OpenPipe provides OpenAI-compatible endpoint

Diving deeper into

Kyle Corbitt, CEO of OpenPipe, on the future of fine-tuning LLMs

Interview
We provide an API endpoint that's 100% compatible with OpenAI's chat completion endpoint, so you can use your existing code.
Analyzed 4 sources

OpenPipe is lowering the hardest part of fine tuning from model work to a routing change in app code. That matters because most teams already have prompts, retries, logging, and product logic built around OpenAI style calls. If the only production change is swapping the base URL and model name, a product team can test a custom model inside the same app flow, compare outputs, and move traffic without rebuilding its integration layer.

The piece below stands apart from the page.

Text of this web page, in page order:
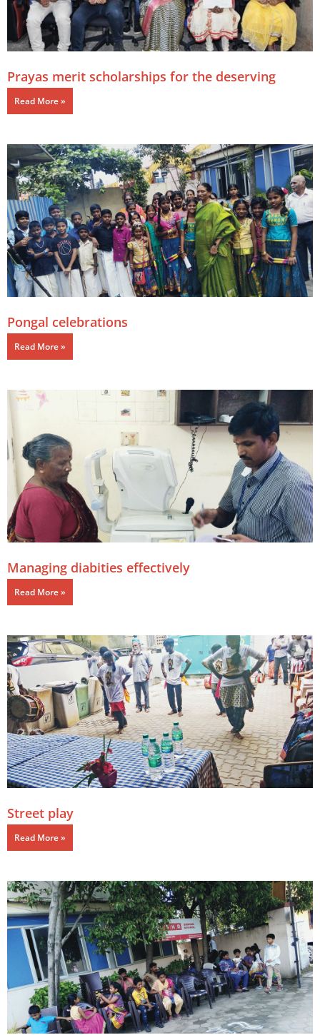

  • The real product is not just training. OpenPipe starts by logging live requests from OpenAI or Anthropic, lets teams clean and relabel that traffic, trains on a few hundred to a few thousand rows, then serves the resulting model through the same request shape the app already uses.
  • This mirrors a broader infrastructure pattern. Together and other inference providers also offer OpenAI compatible endpoints, because compatibility cuts migration cost from a rewrite to a configuration change. In practice, the API format has become the standard interface layer for swapping model vendors underneath an application.
  • That makes OpenPipe easier for product teams than older fine tuning workflows built with open source tools like Unsloth or Axolotl. Those tools can train models, but the team still has to prepare data, wire up evaluation, and expose the model behind a production ready endpoint that the application can call.

The next step is that fine tuning platforms compete less on basic training and more on who owns the full loop of logs, evals, deployment, and retraining. Once OpenAI compatible serving is table stakes, the winning product is the one that lets a team spot a bad output, fix it, retrain, and push the new model back into the same endpoint with minimal operational work.